I would really appreciate to get this resolve as soon as possible as this is litreally pissing me off 

Thanks in advance


----------



## 2xg (Aug 5, 2009)

*Re: Always need to restart computer to get internet working*

Hi there,

First thing I'd suggest is to update your network adapter's driver.

Is this a wired or wireless issue? Have you tried both connections?

An ipconfig/ all output might be beneficial for us to review.
http://www.techsupportforum.com/forums/f138/how-to-run-an-ipconfig-all-command-655357.html


----------



## NewTechy (Aug 12, 2012)

*Re: Always need to restart computer to get internet working*

Hi, Thanks for your advise. I am facing this issue with both connections i.e. wired and wireless. 
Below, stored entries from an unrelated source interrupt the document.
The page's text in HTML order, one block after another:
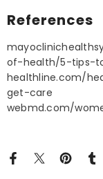
References
of-health/5-tips-
healthline.com/
get-care
webmd.com/
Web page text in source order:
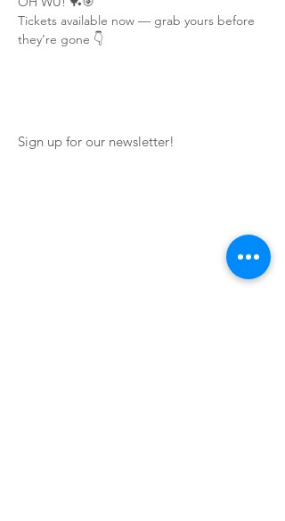
Tickets available now — grab yours before
they’re gone 👇
Sign up for our newsletter!
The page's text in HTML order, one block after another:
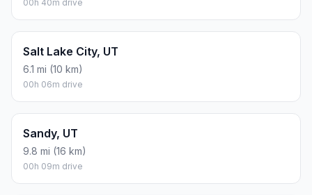
00h 40m drive
Salt Lake City, UT
6.1 mi (10 km)
00h 06m drive
Sandy, UT
9.8 mi (16 km)
00h 09m drive
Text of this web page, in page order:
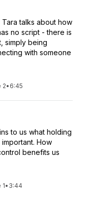
talks about how
no script - there is
simply being
with someone
2• 6:45
to us what holding
How
benefits us
• 3:44
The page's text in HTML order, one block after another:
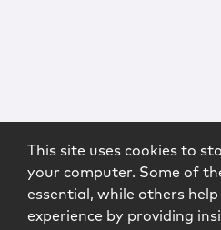
This site uses cookies to
your computer. Some of
essential, while others
experience by providing
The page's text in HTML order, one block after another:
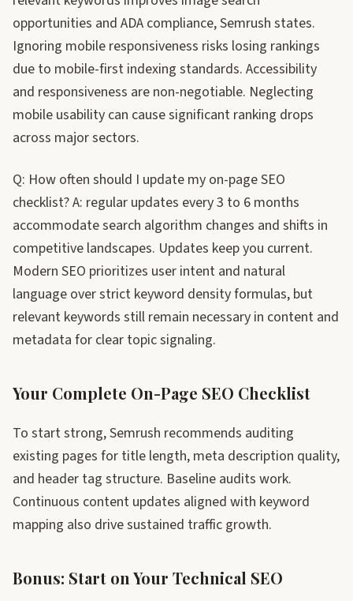
opportunities and ADA compliance, Semrush states.
Ignoring mobile responsiveness risks losing rankings
due to mobile-first indexing standards. Accessibility
and responsiveness are non-negotiable. Neglecting
mobile usability can cause significant ranking drops
across major sectors.
Q: How often should I update my on-page SEO
checklist? A: regular updates every 3 to 6 months
accommodate search algorithm changes and shifts in
competitive landscapes. Updates keep you current.
Modern SEO prioritizes user intent and natural
language over strict keyword density formulas, but
relevant keywords still remain necessary in content and
metadata for clear topic signaling.
Your Complete On-Page SEO Checklist
To start strong, Semrush recommends auditing
existing pages for title length, meta description quality,
and header tag structure. Baseline audits work.
Continuous content updates aligned with keyword
mapping also drive sustained traffic growth.
Bonus: Start on Your Technical SEO
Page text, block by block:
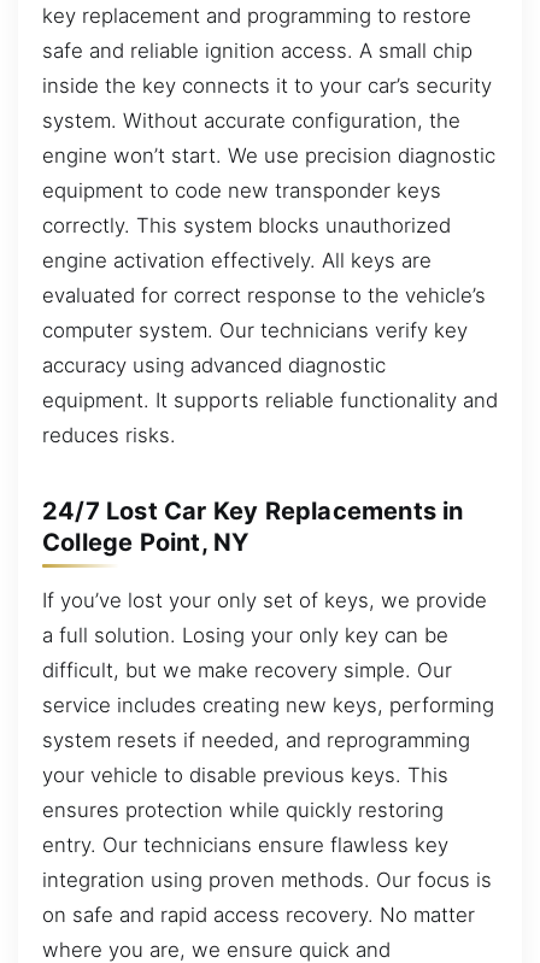
key replacement and programming to restore
safe and reliable ignition access. A small chip
inside the key connects it to your car’s security
system. Without accurate configuration, the
engine won’t start. We use precision diagnostic
equipment to code new transponder keys
correctly. This system blocks unauthorized
engine activation effectively. All keys are
evaluated for correct response to the vehicle’s
computer system. Our technicians verify key
accuracy using advanced diagnostic
equipment. It supports reliable functionality and
reduces risks.
24/7 Lost Car Key Replacements in
College Point, NY
If you’ve lost your only set of keys, we provide
a full solution. Losing your only key can be
difficult, but we make recovery simple. Our
service includes creating new keys, performing
system resets if needed, and reprogramming
your vehicle to disable previous keys. This
ensures protection while quickly restoring
entry. Our technicians ensure flawless key
integration using proven methods. Our focus is
on safe and rapid access recovery. No matter
where you are, we ensure quick and
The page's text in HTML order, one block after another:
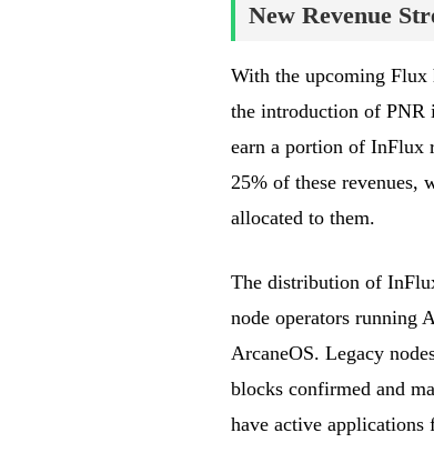
New Revenue
With the upcoming Flux
the introduction of PNR
earn a portion of InFlux
25% of these revenues,
allocated to them.
The distribution of
node operators running
ArcaneOS. Legacy
blocks confirmed and
have active applications
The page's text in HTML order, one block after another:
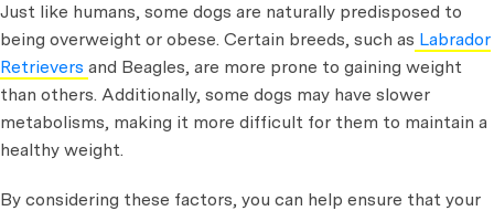
Just like humans, some dogs are naturally predisposed to
being overweight or obese. Certain breeds, such as Labrador
Retrievers and Beagles, are more prone to gaining weight
than others. Additionally, some dogs may have slower
metabolisms, making it more difficult for them to maintain a
healthy weight.
By considering these factors, you can help ensure that your
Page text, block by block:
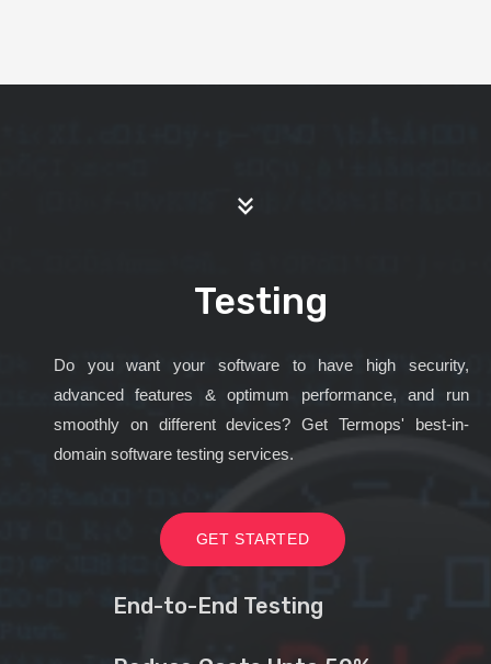
Testing
Do you want your software to have high security,
advanced features & optimum performance, and run
smoothly on different devices? Get Termops' best-in-
domain software testing services.
GET STARTED
End-to-End Testing
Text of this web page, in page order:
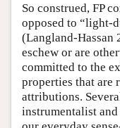
So construed, FP
opposed to “light-
(Langland-Hassan
eschew or are
committed to the
properties that are
attributions.
instrumentalist
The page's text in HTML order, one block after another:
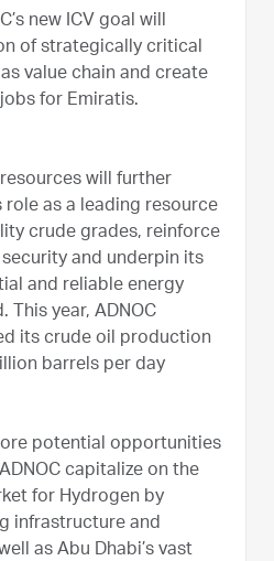
new ICV goal will
of strategically critical
value chain and create
for Emiratis.
will further
role as a leading resource
crude grades, reinforce
and underpin its
and reliable energy
This year, ADNOC
its crude oil production
barrels per day
potential opportunities
capitalize on the
for Hydrogen by
infrastructure and
as Abu Dhabi’s vast
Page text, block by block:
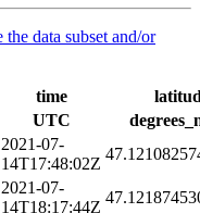
the data subset and/or
time
UTC
2021-07-
14T17:48:02Z
2021-07-
14T18:17:44Z
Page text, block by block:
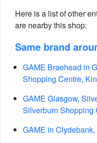
Here is a list of other
are nearby this shop:
Same brand
GAME Braehead in
Shopping Centre,
GAME Glasgow,
Silverburn Shopping
GAME in
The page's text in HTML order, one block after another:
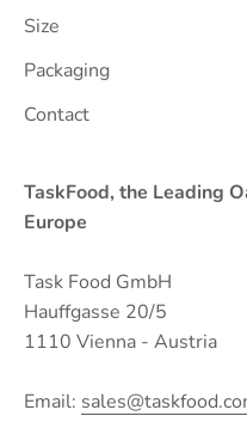
Size
Packaging
Contact
TaskFood, the Leading
Europe
Task Food GmbH
Hauffgasse 20/5
1110 Vienna - Austria
Email:
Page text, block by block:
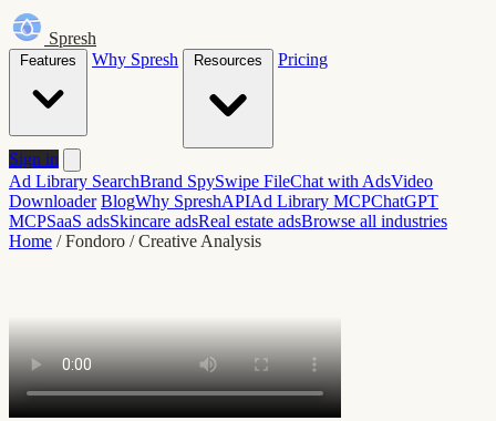
Spresh
Why Spresh Pricing
Sign in
Ad Library SearchBrand SpySwipe FileChat with AdsVideo
Downloader BlogWhy SpreshAPIAd Library MCPChatGPT
MCPSaaS adsSkincare adsReal estate adsBrowse all industries
Home / Fondoro / Creative Analysis
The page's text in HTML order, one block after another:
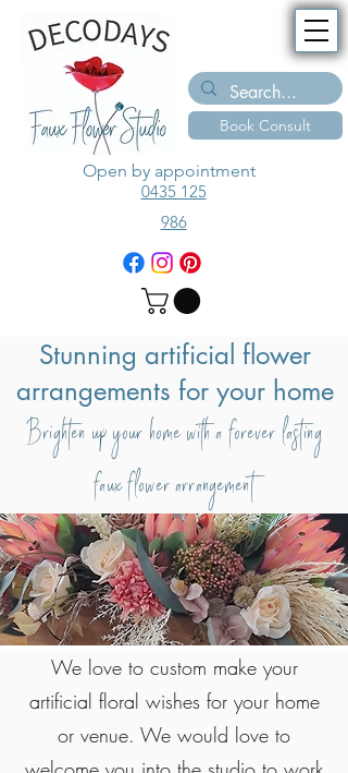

As you suggested, I also tried updating network adapter drivers however it gives me an error saying "Cannot install drivers. No intel(R) Adapters are present in this computer". Below is the ipconfig /all result which I took BEFORE (it was working) and AFTER (when it stopped) surprisingly both results match. There was no change in result. At the same time I also tested the connection using ping Google which gives the received and sent bytes. Please help.

BEFORE :

Windows IP Configuration

Host Name . . . . . . . . . . . . : ----------
Primary Dns Suffix . . . . . . . :
Node Type . . . . . . . . . . . . : Mixed
IP Routing Enabled. . . . . . . . : No
WINS Proxy Enabled. . . . . . . . : No

Ethernet adapter Local Area Connection:

Connection-specific DNS Suffix . :
Description . . . . . . . : Realtek RTL8139 Family PCI Fast Ethernet NIC
Physical Address. . . . . . . . . : 00-19-D1-B3-37-6C
Dhcp Enabled. . . . . . . . . . . : Yes
Autoconfiguration Enabled . . . . : Yes
Autoconfiguration IP Address. . . : 169.254.XXX.XX
Subnet Mask . . . . . . . . . . . : 255.255.0.0
Default Gateway . . . . . . . . . :

PPP adapter netway:

Connection-specific DNS Suffix . :
Description . . . . . . . . . . . : WAN (PPP/SLIP) Interface
Physical Address. . . . . . . . . : 00-53-45-00-00-00
Dhcp Enabled. . . . . . . . . . . : No
IP Address. . . . . . . . . . . . : 27.106.XX.XX
Subnet Mask . . . . . . . . . . . : 255.255.255.255
Default Gateway . . . . . . . . . : 27.106.XX.XX
DNS Servers . . . . . . . . . . . : 120.13X.XX.XX
8.8.8.8
NetBIOS over Tcpip. . . . . . . . : Disabled


AFTER:

Windows IP Configuration

Host Name . . . . . . . . . . . . : ----------
Primary Dns Suffix . . . . . . . :
Node Type . . . . . . . . . . . . : Mixed
IP Routing Enabled. . . . . . . . : No
WINS Proxy Enabled. . . . . . . . : No

Ethernet adapter Local Area Connection:

Connection-specific DNS Suffix . :
Description . . . . . . . : Realtek RTL8139 Family PCI Fast Ethernet NIC
Physical Address. . . . . . . . . : 00-19-D1-B3-37-6C
Dhcp Enabled. . . . . . . . . . . : Yes
Autoconfiguration Enabled . . . . : Yes
Autoconfiguration IP Address. . . : 169.254.XXX.XX
Subnet Mask . . . . . . . . . . . : 255.255.0.0
Default Gateway . . . . . . . . . :

PPP adapter netway:

Connection-specific DNS Suffix . :
Description . . . . . . . . . . . : WAN (PPP/SLIP) Interface
Physical Address. . . . . . . . . : 00-53-45-00-00-00
Dhcp Enabled. . . . . . . . . . . : No
IP Address. . . . . . . . . . . . : 27.106.XX.XX
Subnet Mask . . . . . . . . . . . : 255.255.255.255
Default Gateway . . . . . . . . . : 27.106.XX.XX
DNS Servers . . . . . . . . . . . : 120.13X.XX.XX
8.8.8.8
NetBIOS over Tcpip. . . . . . . . : Disabled


----------



## TheCyberMan (Jun 25, 2011)

*Re: Always need to restart computer to get internet working*

The netway is that the data card wireless connection?

The ethernet connection is connected to a modem or modem router with same netway or different isp?


----------



## NewTechy (Aug 12, 2012)

*Re: Always need to restart computer to get internet working*

I think I have got the answer to my question. Whenever I download any file, my AVG Internet security 2013 shows up an alert that AVG Accelerator is enabled which I ignored many times but this is where the problem was. I have changed the setting to disable this feature which really worked. Since morning, my internet is connected and I have downloaded more than 4 GB data without any break. Just to prove it, I again changed the setting to Enable AVG accelerator and tried to download some files which stopped working after some MB's data and I had to restart my computer. Thanks a lot for your lookout in this matter. :smile:


----------



## TheCyberMan (Jun 25, 2011)

*Re: Always need to restart computer to get internet working*

No problem glad your issue is now resolved AVG or some of it's components have been known to cause issues with internet connectivity.

Thanks for posting back can you please mark the thread as solved using thread tools at the top of the thread please.


----------